I do not know. We still have a lot of uncertainty about the behavior of the virus and all the associated factors around it. Logically, it is likely that it will behave like the other seasonal coronaviruses we have and cause colds. SARS-CoV-2 has so far lived virtually alone, and viruses behave differently if their ecological niche is just theirs or they share it. This winter was the first to spread other viruses. The flu started in the sentinel system just before Christmas, and it disappeared with Omicron.

Is this what awaits us from now on? Enough of the circulating virus, but are serious cases controlled by the effect of the vaccine?

We hope we have gravity to a minimum. I could not say the level of circulation of a mild disease. I would absorb the rest of the respiratory viruses.

The question of how much is left in the pandemic phase is superfluous?

I saw the light only once and the omicron came. Still left.

Years?

I do not think so.

Does the possibility of a fourth widespread dose decrease?

It should be used only when necessary if a decrease in protection is observed over time and this leads to serious forms. In this case, another dose can be evaluated to solve the problem, but, insist, only when necessary.

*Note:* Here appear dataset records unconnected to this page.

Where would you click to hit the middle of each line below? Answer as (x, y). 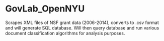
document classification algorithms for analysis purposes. (65, 33)
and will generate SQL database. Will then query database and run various (82, 27)
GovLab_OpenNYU (45, 9)
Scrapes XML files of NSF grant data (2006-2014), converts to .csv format (82, 22)
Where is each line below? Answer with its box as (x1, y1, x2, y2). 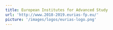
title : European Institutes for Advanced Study (5, 7, 108, 13)
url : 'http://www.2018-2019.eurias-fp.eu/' (5, 12, 99, 17)
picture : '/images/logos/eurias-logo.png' (5, 17, 97, 22)
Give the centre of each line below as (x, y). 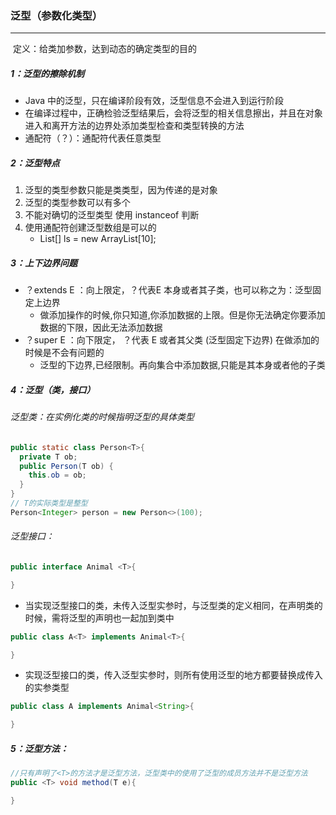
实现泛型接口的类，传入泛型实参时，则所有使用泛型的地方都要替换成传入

This week we had a report on the latest data from the Ministry of Health as we knew it before. What will the new data tell us?

We will have all hospitalized, over 60 years old and all confirmed positives collected. However, we can not count the lethality because we do not see how many people die in relation to the total number of cases. With complete population data, such as the elderly, it is possible to monitor most indicators. It has been observed that evolution has been very parallel and can give us an idea of ​​how it is going.